▶ **ASSIGNED TASK**: Each line of the material that mentions the word "class" is to be copied.
GIVEN ENTRIES: Begin
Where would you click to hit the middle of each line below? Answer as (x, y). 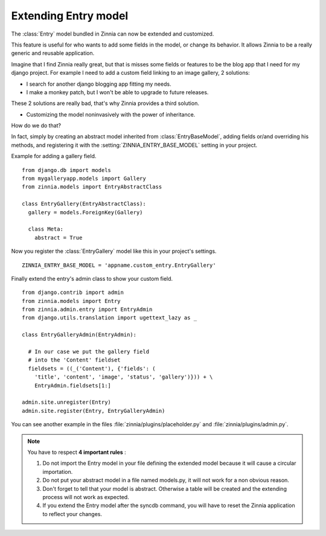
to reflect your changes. (72, 514)
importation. (58, 471)
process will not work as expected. (86, 497)
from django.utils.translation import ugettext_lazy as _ (110, 318)
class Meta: (46, 229)
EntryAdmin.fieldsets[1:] (73, 385)
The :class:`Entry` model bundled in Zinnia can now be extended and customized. (113, 34)
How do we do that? (36, 126)
GIVEN ENTRIES: End
▶ **OUTPUT OF THE TASK**:
class Meta: (46, 229)
The :class:`Entry` model bundled in Zinnia can now be extended and customized. (113, 34)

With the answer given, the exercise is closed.